[ASSIGNMENT]
Below are some records; work out how many of their lines contain "Expr" and give the number only.

[RECORDS TO PROCESS]
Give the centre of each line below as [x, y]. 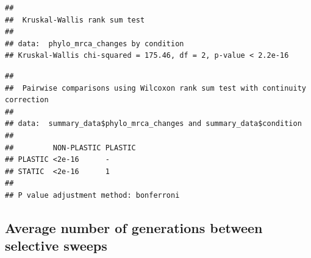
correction [27, 100]
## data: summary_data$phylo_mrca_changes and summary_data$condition [153, 124]
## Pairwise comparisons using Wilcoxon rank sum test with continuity [155, 88]
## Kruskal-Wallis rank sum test [75, 20]
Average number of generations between [134, 227]
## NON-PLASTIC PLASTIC [70, 148]
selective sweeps [56, 246]
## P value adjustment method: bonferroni [92, 195]
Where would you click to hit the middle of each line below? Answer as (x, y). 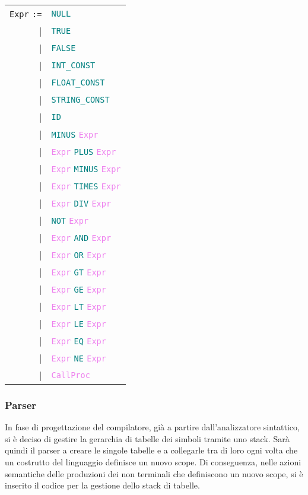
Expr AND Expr (81, 238)
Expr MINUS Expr (86, 169)
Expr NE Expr (79, 358)
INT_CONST (73, 65)
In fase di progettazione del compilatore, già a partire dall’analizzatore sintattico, (152, 427)
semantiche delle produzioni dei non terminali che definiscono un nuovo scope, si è (154, 473)
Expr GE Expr (79, 290)
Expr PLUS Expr (84, 152)

[ANSWER TO THE EXERCISE]
5